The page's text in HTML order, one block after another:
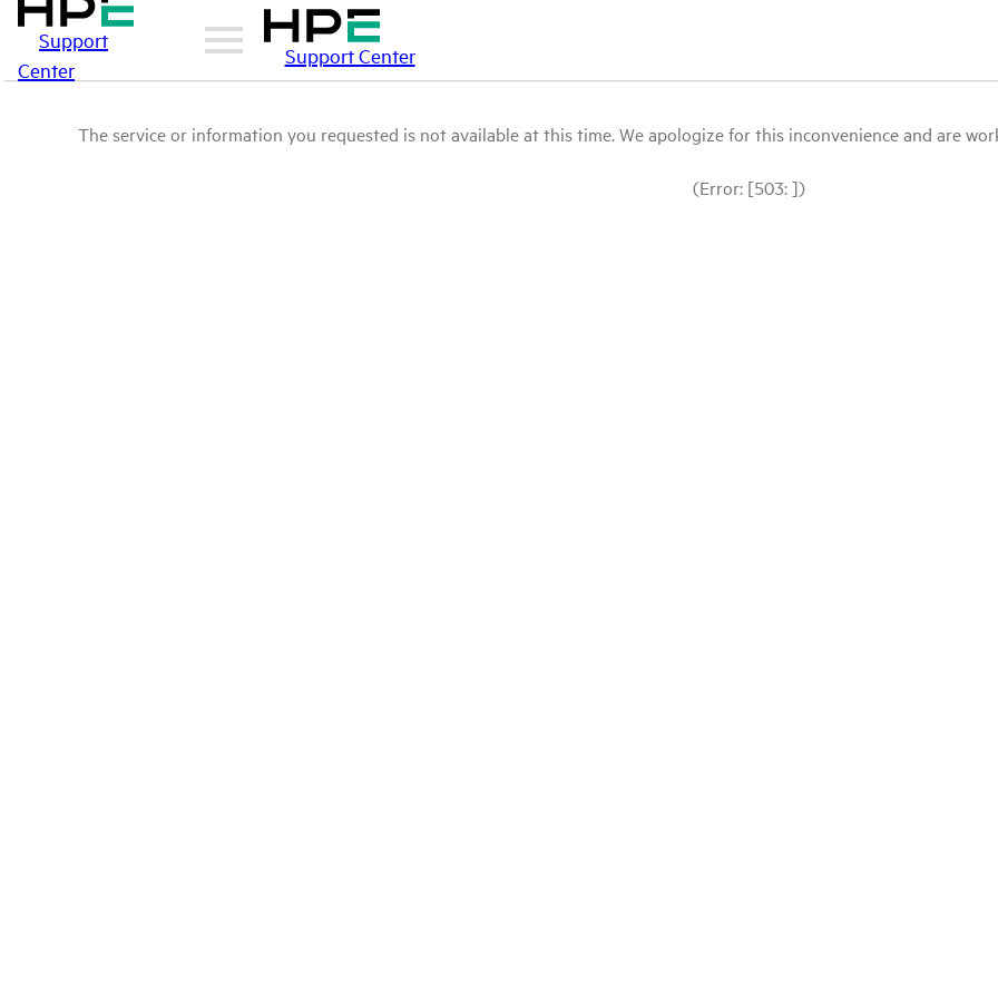
Support
Center
Support Center
The service or information you requested is not available at this time. We apologize for this inconvenience and are
(Error: [503: ])

> **What to do**: Please print the data above in its entirety, exactly, but without any picture.

> **Your solution**:
The page's text in HTML order, one block after another:
Support
Center
Support Center
The service or information you requested is not available at this time. We apologize for this inconvenience and are
(Error: [503: ])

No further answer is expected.